Best Embrace of Digital by a Print Brand
Start spreading the news. Not only does editor Adam Moss’ New York still kill it week after week in print (eye-catching covers, provocative features), the pub keeps giving consumers more reason to go online, too. This year brought The Cut, the third blog spun off from nymag.com (following the smash culture monitor Vulture and foodie destination Grub Street). While other publishers struggle to monetize their online businesses, New York gets a phenomenal 40 percent of its revenue from digital, up from 20 percent four years ago.
The New York Times
Top Destination for Fashionistas
What a knockout. Fashion/beauty player Allure keeps coming up with ways for women to get their gorgeous on—and for advertisers to reach them. Product Reviews & Finder has made Allure.com an essential destination for shoppers before they hit the “buy” button, driving mobile pageviews 367 percent in the first nine months of this year. Then there’s product-sampling service Sample Society, which in less than a year has amassed 9,000 members who pony up $15 per month. Riding the boom in beauty and apparel business, ad pages are up a stunning 18 percent, the most dramatic growth of all Condé Nast brands. What’s more, Allure has upped its rate base two years in a row.

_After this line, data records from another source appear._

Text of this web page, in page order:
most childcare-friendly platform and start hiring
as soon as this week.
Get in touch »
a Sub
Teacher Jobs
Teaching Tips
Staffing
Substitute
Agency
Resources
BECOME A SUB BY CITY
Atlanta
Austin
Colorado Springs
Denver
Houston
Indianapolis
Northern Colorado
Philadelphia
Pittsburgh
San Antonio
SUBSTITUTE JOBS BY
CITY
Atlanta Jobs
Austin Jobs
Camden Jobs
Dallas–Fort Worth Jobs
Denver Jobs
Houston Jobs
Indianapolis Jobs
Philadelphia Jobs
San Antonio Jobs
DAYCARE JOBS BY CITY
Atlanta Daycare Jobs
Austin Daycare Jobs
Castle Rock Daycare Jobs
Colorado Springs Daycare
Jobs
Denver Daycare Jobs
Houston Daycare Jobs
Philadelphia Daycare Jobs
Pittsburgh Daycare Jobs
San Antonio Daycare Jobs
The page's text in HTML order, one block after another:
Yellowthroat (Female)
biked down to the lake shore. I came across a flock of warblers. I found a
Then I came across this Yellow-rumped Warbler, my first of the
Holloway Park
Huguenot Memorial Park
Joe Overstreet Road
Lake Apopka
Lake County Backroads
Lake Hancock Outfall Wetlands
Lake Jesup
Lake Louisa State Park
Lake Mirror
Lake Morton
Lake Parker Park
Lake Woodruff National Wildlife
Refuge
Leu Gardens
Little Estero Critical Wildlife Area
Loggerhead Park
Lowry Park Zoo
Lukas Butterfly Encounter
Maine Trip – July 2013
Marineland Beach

Best Publication for Getting (or Staying) Rich
Even though Time Inc.’s chronicler of business and finance cut its print frequency in 2010, a thriving events business has helped keep the brand vital. Fortune’s 2012 Most Powerful Women Summit drew the likes of Lloyd Blankfein and Sheila Bair, and demand for tickets was so great that it led to a waiting list—despite a $7,500 admission fee. Fueled by the international expansion of the summit, the events division is expected to post 30 percent revenue growth for the second year in a row. Fortune is also on a winning streak editorially, breaking news on important business personalities like Yahoo CEO Marissa Mayer and collecting journalism prizes from Loeb, Sabew and others.

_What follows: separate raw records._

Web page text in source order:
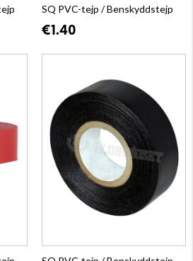
SQ PVC-tejp / Benskyddstejp
€1.40
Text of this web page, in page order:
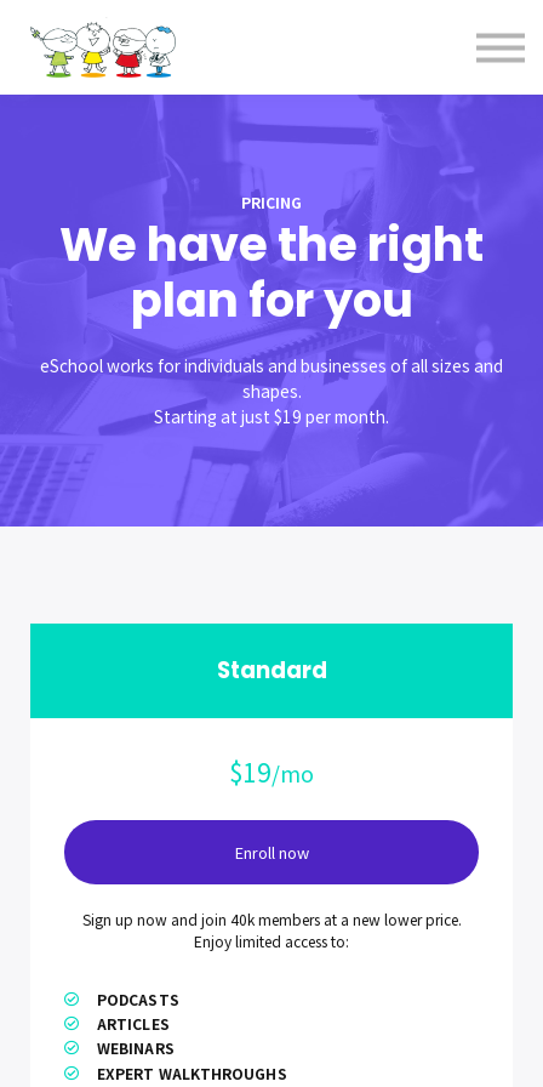
サインイン
PRICING
We have the right
plan for you
eSchool works for individuals and businesses of all sizes and
shapes.
Starting at just $19 per month.
Standard
$19/mo
Enroll now
Sign up now and join 40k members at a new lower price.
Enjoy limited access to:
PODCASTS
ARTICLES
WEBINARS
EXPERT WALKTHROUGHS
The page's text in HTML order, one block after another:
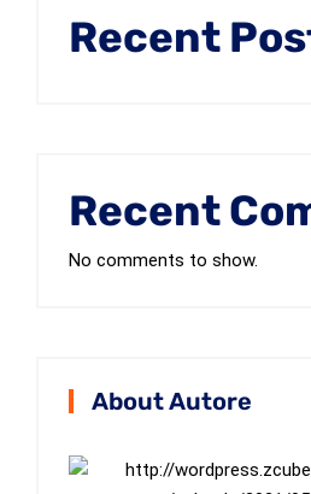
Recent
Recent
No comments to show.
About Autore
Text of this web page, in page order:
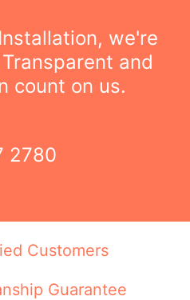
we're
and
count on us.
2780
Customers
Guarantee
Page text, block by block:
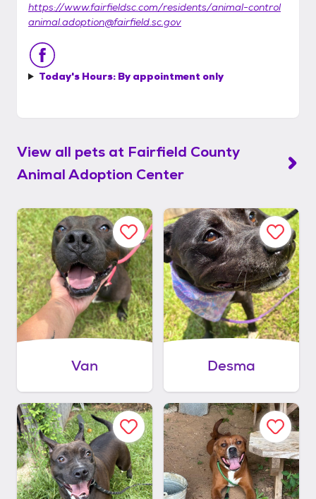
https://www.fairfieldsc.com/residents/animal-control
animal.adoption@fairfield.sc.gov
Today's Hours: By appointment only
View all pets at Fairfield County
Animal Adoption Center
Van Desma
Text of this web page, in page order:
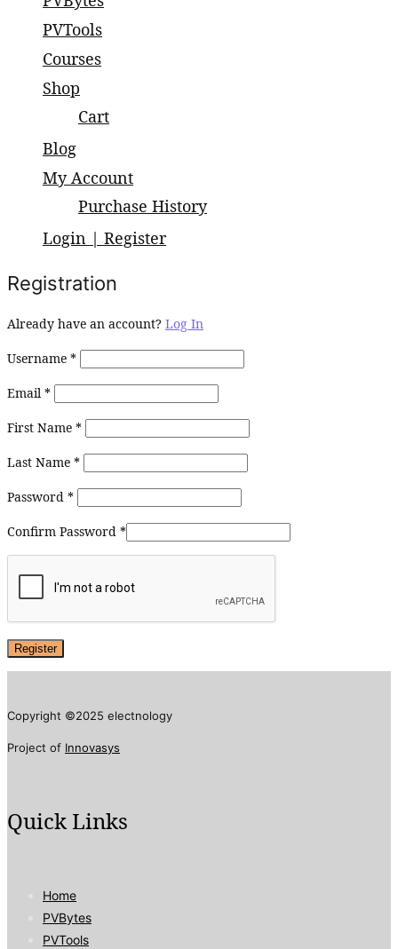
small and large scale projects.
PVTools
Courses
Shop
Cart
Blog
My Account
Purchase History
Login | Register
Registration
Already have an account? Log In
Username *
Email *
First Name *
Last Name *
Password *
Confirm Password *
Copyright ©2025 electnology
Project of Innovasys
Quick Links
Home
PVBytes
PVTools
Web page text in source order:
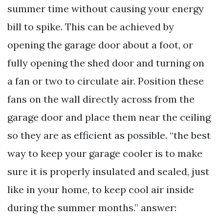
summer time without causing your energy
bill to spike. This can be achieved by
opening the garage door about a foot, or
fully opening the shed door and turning on
a fan or two to circulate air. Position these
fans on the wall directly across from the
garage door and place them near the ceiling
so they are as efficient as possible. “the best
way to keep your garage cooler is to make
sure it is properly insulated and sealed, just
like in your home, to keep cool air inside
during the summer months.” answer:
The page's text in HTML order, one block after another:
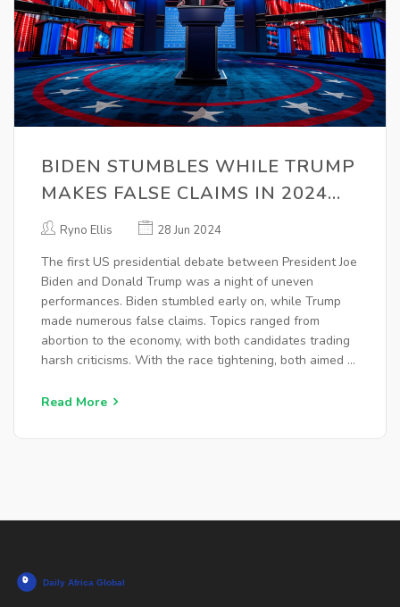
BIDEN STUMBLES WHILE TRUMP
MAKES FALSE CLAIMS IN 2024
FIRST PRESIDENTIAL DEBATE
Ryno Ellis 28 Jun 2024
The first US presidential debate between President Joe
Biden and Donald Trump was a night of uneven
performances. Biden stumbled early on, while Trump
made numerous false claims. Topics ranged from
abortion to the economy, with both candidates trading
harsh criticisms. With the race tightening, both aimed to
November election.
Read More
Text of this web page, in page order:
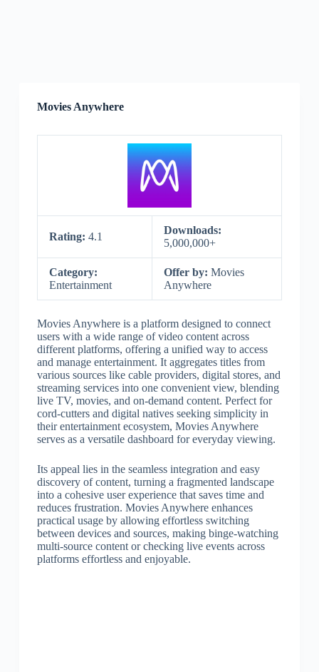
Movies Anywhere
Rating: 4.1
Downloads:
5,000,000+
Category:
Entertainment
Offer by: Movies
Anywhere
Movies Anywhere is a platform designed to connect
users with a wide range of video content across
different platforms, offering a unified way to access
and manage entertainment. It aggregates titles from
various sources like cable providers, digital stores, and
streaming services into one convenient view, blending
live TV, movies, and on-demand content. Perfect for
cord-cutters and digital natives seeking simplicity in
their entertainment ecosystem, Movies Anywhere
serves as a versatile dashboard for everyday viewing.
Its appeal lies in the seamless integration and easy
discovery of content, turning a fragmented landscape
into a cohesive user experience that saves time and
reduces frustration. Movies Anywhere enhances
practical usage by allowing effortless switching
between devices and sources, making binge-watching
multi-source content or checking live events across
platforms effortless and enjoyable.
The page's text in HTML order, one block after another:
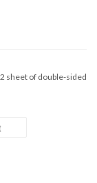
sheet of double-sided
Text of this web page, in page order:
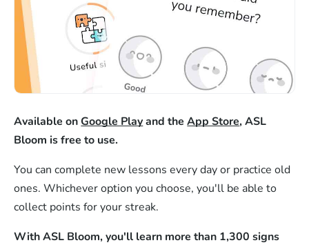
Available onGoogle Playand theApp Store, ASL
Bloom is free to use.
You can complete new lessons every day or practice old
ones. Whichever option you choose, you'll be able to
collect points for your streak.
With ASL Bloom, you'll learn more than 1,300 signs
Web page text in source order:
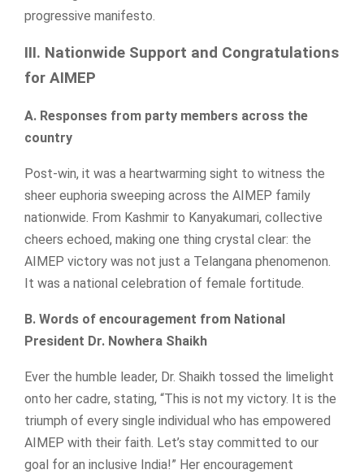
progressive manifesto.
III. Nationwide Support and Congratulations
for AIMEP
A. Responses from party members across the
country
Post-win, it was a heartwarming sight to witness the
sheer euphoria sweeping across the AIMEP family
nationwide. From Kashmir to Kanyakumari, collective
cheers echoed, making one thing crystal clear: the
AIMEP victory was not just a Telangana phenomenon.
It was a national celebration of female fortitude.
B. Words of encouragement from National
President Dr. Nowhera Shaikh
Ever the humble leader, Dr. Shaikh tossed the limelight
onto her cadre, stating, “This is not my victory. It is the
triumph of every single individual who has empowered
AIMEP with their faith. Let’s stay committed to our
goal for an inclusive India!” Her encouragement
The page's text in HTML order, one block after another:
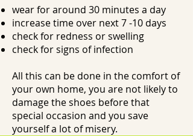
wear for around 30 minutes a day
increase time over next 7 -10 days
check for redness or swelling
check for signs of infection
All this can be done in the comfort of
your own home, you are not likely to
damage the shoes before that
special occasion and you save
yourself a lot of misery.
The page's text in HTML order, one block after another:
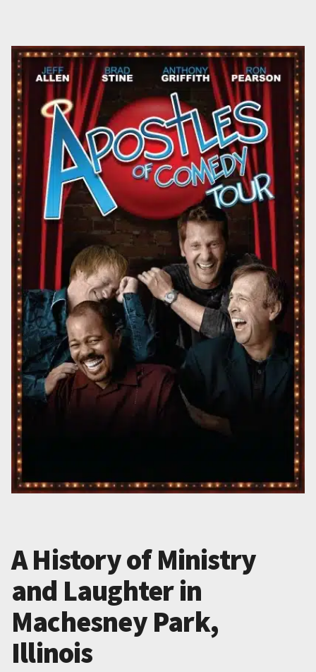
A History of Ministry
and Laughter in
Machesney Park,
Illinois

Best Brand for Living the Good Life
This posh periodical from globe-trotting tastemaker Tyler Brûlé has made a business out of bucking the magazine establishment—whether by charging a steep 10 bucks per newsstand copy or eschewing the iPad. That contrarian approach continues to pay off, with brand extensions ranging from a Monocle retail shop to the radio station Monocle 24. Meanwhile, the core print product is on fire, with total circulation growing 10 percent to 72,000, fueled principally by growth overseas.
Town & Country
Best Publication for Staying in the Know
The Financial Times
As newspapers stake their future on going digital and national, they might take a page from The Financial Times. The pink-hued broadsheet hit a milestone in the first half of this year when subscriptions to FT.com surpassed daily print circulation for the first time ever. While advertising for the FT, like the industry at large, remains challenged, the paper has expanded in Latin America while growing its direct license business 40 percent in the first half of this year.
The New York Times
Best Magazine for Keeping Up With the Kardashians
While other celebrity weeklies and news sites trade in potential baby bumps and movie star breakups, People remains the go-to source for reliable intel on Hollywood’s elite. The category’s biggest player got even larger this year, with paid subs growing 7 percent to 2.4 million in the first half. It also sets the pace in the mobile space, becoming the first Time Inc. title to bring responsive design to its tablet and smartphone sites. Using data about how and when readers consume content throughout the day, People designed an HTML5 site that changes up articles according to user behavior. In another Time Inc. first, People even tapped a dedicated mobile editor.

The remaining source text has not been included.